Threshold voltageCh 18
The gate voltage above which a MOSFET starts to conduct. Typically ~0.4-0.7 V.
TLBCh 24
Translation Look-aside Buffer — a small cache of recent virtual-to-physical translations.
TokenCh 30
A subword unit of text used by language models. A typical model has ~100,000 tokens in its vocabulary.
TokenCh 32
The unit a language model reads and writes. Roughly three characters of English on average.
Tool useCh 34
A model's ability to invoke external functions, APIs, browsers, or code interpreters mid-conversation.
TransformerCh 29
A neural-network architecture (Vaswani et al. 2017) built from stacked self-attention and MLP blocks.
TransistorCh 18
The fundamental electronic switch.

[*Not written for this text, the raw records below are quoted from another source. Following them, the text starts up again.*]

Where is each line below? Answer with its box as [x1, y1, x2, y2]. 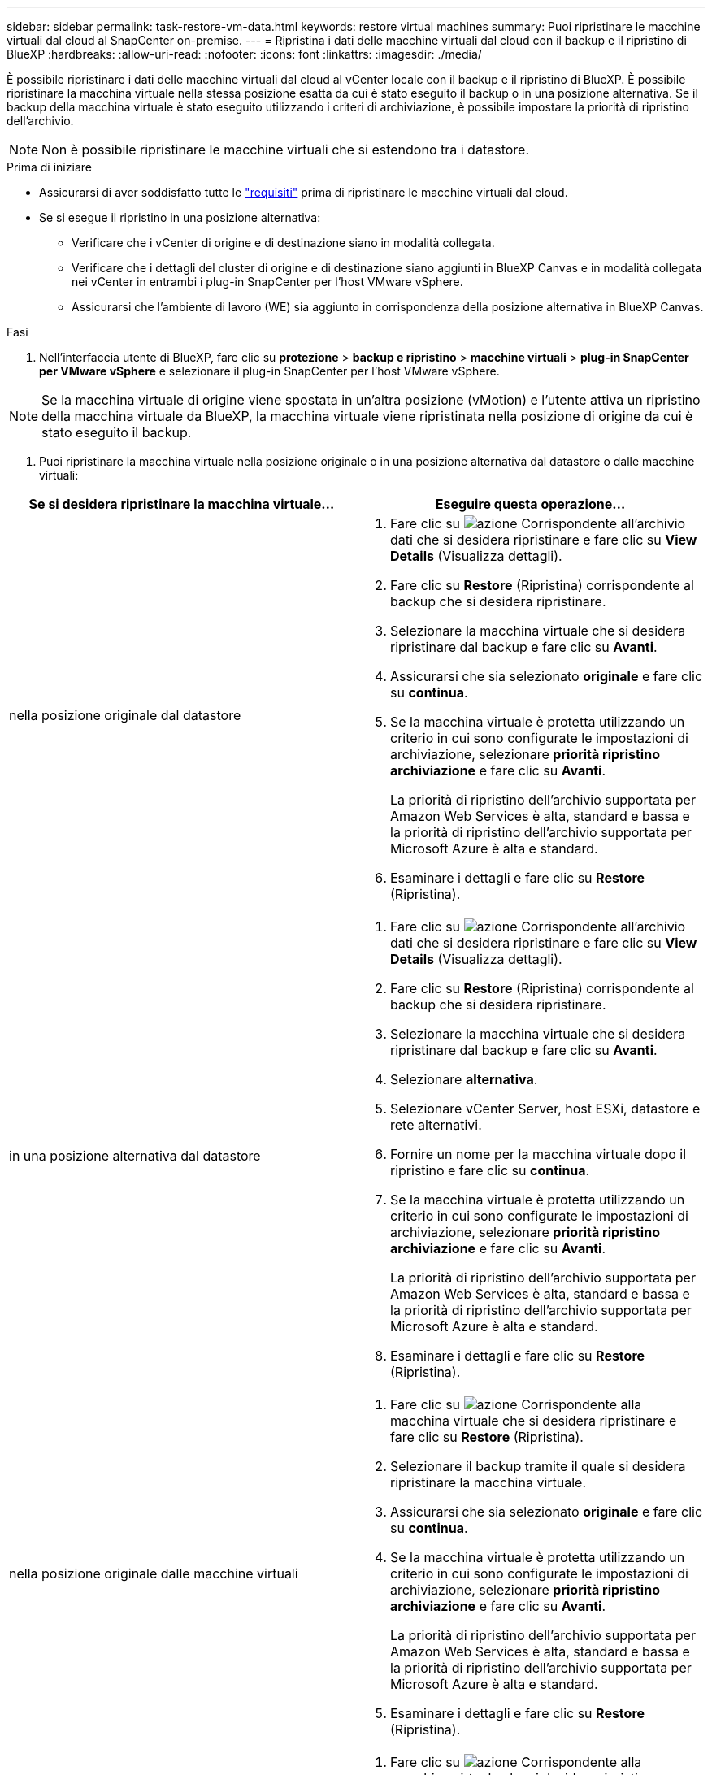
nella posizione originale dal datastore [9, 707, 241, 723]
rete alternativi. [390, 1117, 482, 1133]
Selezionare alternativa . [390, 1071, 538, 1087]
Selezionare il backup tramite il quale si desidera [390, 1458, 686, 1474]
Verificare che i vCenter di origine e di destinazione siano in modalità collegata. [72, 236, 495, 250]
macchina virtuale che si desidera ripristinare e [390, 1413, 677, 1429]
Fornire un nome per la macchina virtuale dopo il [390, 1146, 687, 1162]
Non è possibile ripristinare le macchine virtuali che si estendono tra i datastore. [41, 141, 530, 158]
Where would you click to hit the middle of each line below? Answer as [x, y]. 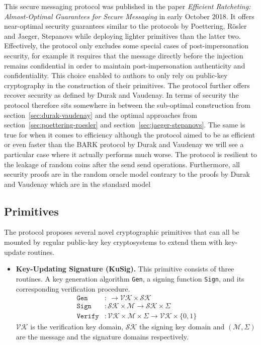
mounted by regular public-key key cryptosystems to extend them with [113, 242]
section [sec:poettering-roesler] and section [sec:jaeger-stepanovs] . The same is [125, 125]
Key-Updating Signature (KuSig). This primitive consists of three [125, 269]
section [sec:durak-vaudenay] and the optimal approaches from [101, 115]
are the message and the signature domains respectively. [102, 336]
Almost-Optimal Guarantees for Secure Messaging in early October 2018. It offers [129, 16]
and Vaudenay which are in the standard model [77, 184]
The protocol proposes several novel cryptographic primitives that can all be [122, 232]
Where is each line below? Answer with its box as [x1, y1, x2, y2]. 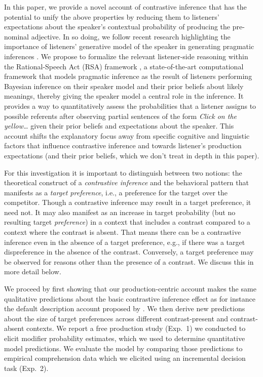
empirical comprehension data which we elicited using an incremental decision [4, 353, 246, 363]
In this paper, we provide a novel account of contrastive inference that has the [4, 2, 247, 12]
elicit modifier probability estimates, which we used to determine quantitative [4, 333, 245, 343]
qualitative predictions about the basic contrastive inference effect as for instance [4, 293, 255, 304]
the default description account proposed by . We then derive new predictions [4, 303, 245, 314]
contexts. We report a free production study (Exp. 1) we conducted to [26, 323, 246, 333]
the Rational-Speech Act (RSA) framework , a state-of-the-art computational [4, 61, 244, 71]
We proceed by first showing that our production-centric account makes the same [4, 283, 256, 294]
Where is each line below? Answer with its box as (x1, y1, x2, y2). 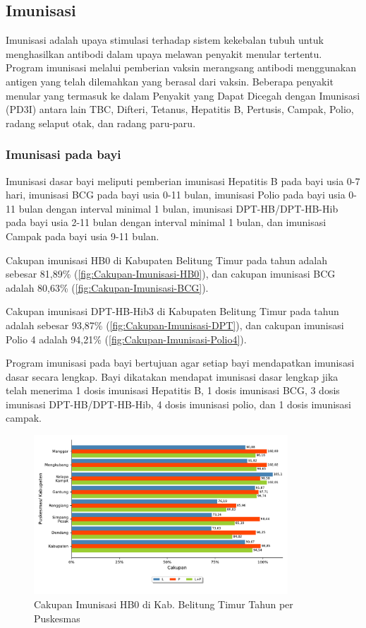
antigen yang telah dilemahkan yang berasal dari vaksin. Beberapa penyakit (6, 73, 334, 88)
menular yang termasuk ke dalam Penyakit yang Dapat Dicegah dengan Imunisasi (6, 88, 360, 102)
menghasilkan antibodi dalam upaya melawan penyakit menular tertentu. (6, 46, 322, 61)
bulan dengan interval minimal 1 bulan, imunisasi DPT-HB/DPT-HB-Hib (18, 201, 338, 215)
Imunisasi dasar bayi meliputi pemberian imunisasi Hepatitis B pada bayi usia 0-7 (6, 173, 360, 188)
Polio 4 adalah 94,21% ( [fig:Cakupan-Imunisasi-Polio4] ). (6, 331, 247, 346)
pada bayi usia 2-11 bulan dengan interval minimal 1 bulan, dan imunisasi (6, 215, 327, 230)
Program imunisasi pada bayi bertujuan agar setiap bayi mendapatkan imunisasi (6, 355, 355, 370)
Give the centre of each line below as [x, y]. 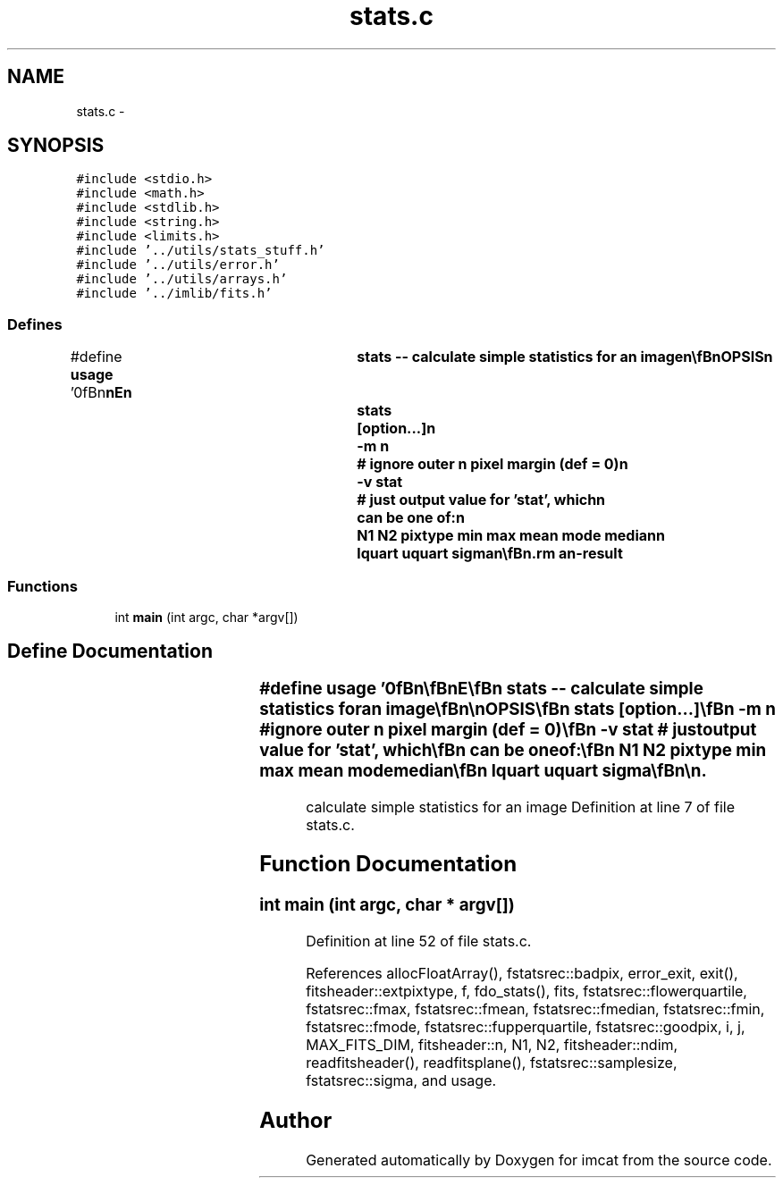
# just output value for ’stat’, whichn [481, 500]
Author [296, 1120]
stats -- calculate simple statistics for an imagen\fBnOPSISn [565, 357]
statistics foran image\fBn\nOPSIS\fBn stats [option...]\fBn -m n [518, 709]
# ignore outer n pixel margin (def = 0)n [493, 464]
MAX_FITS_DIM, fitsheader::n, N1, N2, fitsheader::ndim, [492, 1045]
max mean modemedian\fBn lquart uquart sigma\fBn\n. [483, 770]
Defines [35, 324]
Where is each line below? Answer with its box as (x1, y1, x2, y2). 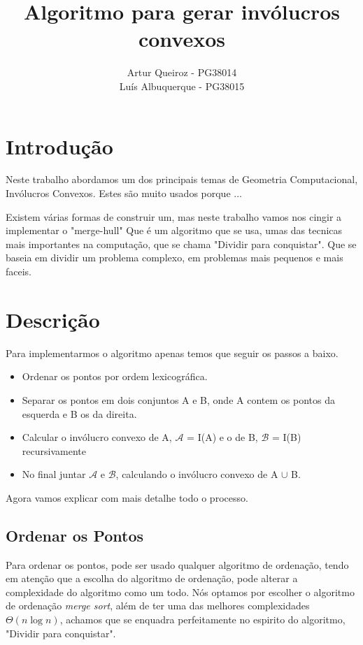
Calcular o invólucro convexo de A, (22, 430, 172, 444)
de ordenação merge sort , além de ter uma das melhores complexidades (6, 598, 310, 613)
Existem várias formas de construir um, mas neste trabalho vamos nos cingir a (6, 209, 342, 224)
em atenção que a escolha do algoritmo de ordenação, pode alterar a (6, 571, 298, 586)
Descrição (6, 305, 100, 333)
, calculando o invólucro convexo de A (115, 467, 278, 481)
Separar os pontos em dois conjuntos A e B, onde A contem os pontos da (22, 392, 335, 407)
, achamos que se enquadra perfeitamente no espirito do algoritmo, (59, 612, 346, 627)
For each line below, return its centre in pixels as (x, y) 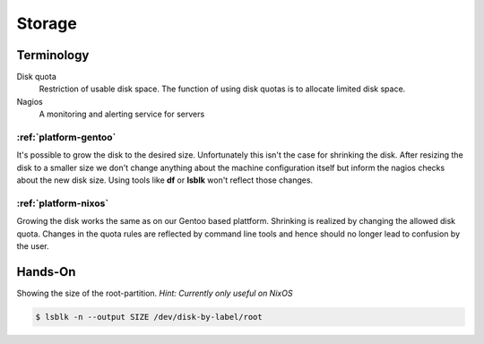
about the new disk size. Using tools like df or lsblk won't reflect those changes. (165, 180)
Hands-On (46, 272)
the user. (33, 246)
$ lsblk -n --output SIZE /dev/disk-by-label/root (149, 317)
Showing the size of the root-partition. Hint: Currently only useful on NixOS (155, 293)
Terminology (53, 55)
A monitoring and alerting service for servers (122, 114)
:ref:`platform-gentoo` (66, 137)
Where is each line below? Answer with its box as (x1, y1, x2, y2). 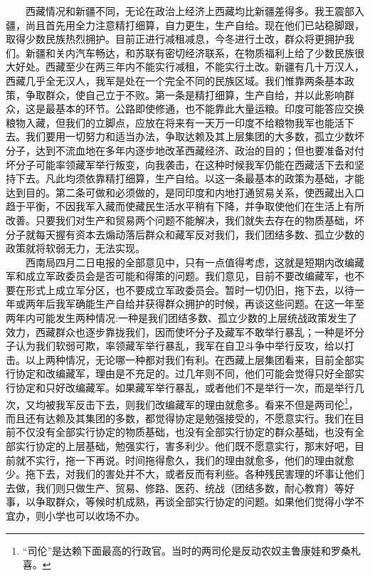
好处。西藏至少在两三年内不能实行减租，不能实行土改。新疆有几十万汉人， (15, 59, 364, 74)
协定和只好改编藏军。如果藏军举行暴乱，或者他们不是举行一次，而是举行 (15, 380, 354, 395)
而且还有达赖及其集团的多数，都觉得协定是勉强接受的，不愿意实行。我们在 (6, 410, 354, 425)
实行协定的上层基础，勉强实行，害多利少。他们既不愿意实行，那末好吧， (15, 439, 354, 454)
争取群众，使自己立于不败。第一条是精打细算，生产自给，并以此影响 (25, 87, 344, 102)
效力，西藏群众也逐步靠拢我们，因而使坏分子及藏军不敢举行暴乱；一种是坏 (6, 324, 354, 339)
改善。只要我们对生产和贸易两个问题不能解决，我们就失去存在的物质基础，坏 (6, 212, 364, 227)
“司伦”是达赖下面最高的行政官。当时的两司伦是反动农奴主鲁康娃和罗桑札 (22, 543, 361, 557)
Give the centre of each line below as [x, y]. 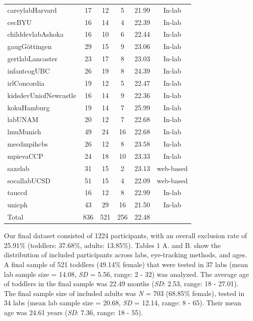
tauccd [17, 192]
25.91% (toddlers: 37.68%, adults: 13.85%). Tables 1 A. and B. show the [112, 245]
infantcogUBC [29, 70]
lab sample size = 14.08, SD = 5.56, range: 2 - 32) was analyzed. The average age [126, 274]
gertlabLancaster [33, 59]
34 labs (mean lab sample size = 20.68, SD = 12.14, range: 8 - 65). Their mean [123, 303]
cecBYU [20, 22]
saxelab [18, 168]
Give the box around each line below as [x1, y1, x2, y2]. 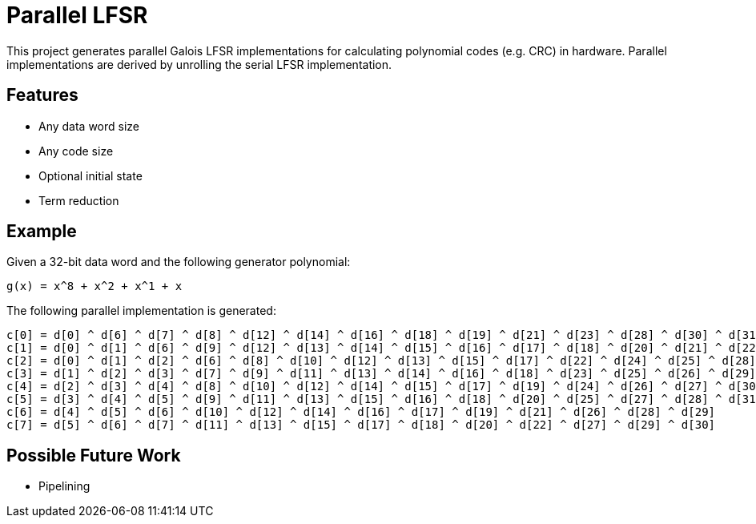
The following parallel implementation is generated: [6, 304, 276, 318]
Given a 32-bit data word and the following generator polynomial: [6, 255, 351, 269]
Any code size [38, 143, 114, 158]
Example [6, 221, 77, 242]
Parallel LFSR [6, 2, 148, 29]
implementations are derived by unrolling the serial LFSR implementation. [6, 57, 392, 71]
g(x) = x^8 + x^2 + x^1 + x [6, 280, 183, 293]
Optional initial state [38, 168, 143, 183]
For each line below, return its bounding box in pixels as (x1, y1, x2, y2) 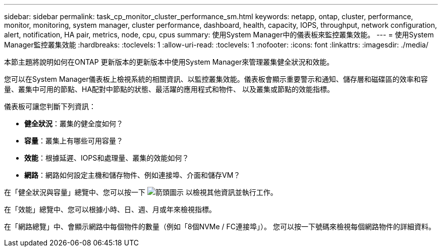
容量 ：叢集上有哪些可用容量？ (24, 136, 123, 145)
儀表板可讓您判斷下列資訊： (4, 102, 96, 111)
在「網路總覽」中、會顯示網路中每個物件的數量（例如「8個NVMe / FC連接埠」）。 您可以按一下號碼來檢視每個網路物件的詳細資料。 (4, 222, 436, 231)
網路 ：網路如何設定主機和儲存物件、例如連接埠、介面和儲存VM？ (24, 171, 241, 179)
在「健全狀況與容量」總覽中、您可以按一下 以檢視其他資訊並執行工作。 (4, 188, 278, 196)
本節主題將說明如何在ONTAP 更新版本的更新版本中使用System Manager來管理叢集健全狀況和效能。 (4, 58, 334, 66)
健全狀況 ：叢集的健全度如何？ (24, 119, 123, 128)
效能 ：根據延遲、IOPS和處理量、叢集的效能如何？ (24, 154, 189, 162)

A modern GPU has ~80 billion of them.
TSMCCh 11
Taiwan Semiconductor Manufacturing Company — the world's leading contract chip fabricator.

U

UEFICh 25
Unified Extensible Firmware Interface — the modern PC firmware standard, replacing legacy BIOS.

V

Valence bandCh 17
The band of energy levels in a solid in which electrons are bound to atoms.
Vector databaseCh 37
A datastore (FAISS, pgvector, Pinecone, Weaviate) optimized for nearest-neighbor search over embeddings.
Virtual memoryCh 26
An OS abstraction that gives every process its own private address space, translated by the MMU.

W

WaferCh 5
A thin disk of single-crystal silicon (typically 300 mm diameter) on which chips are fabricated.
WarpCh 28
A group of 32 GPU threads that execute the same instruction in lockstep. The atomic unit of GPU work.
WeightCh 29
A learned numerical parameter inside a neural network.

Y

YieldCh 11
The fraction of dies on a wafer that pass test. The most-guarded number in the semiconductor industry.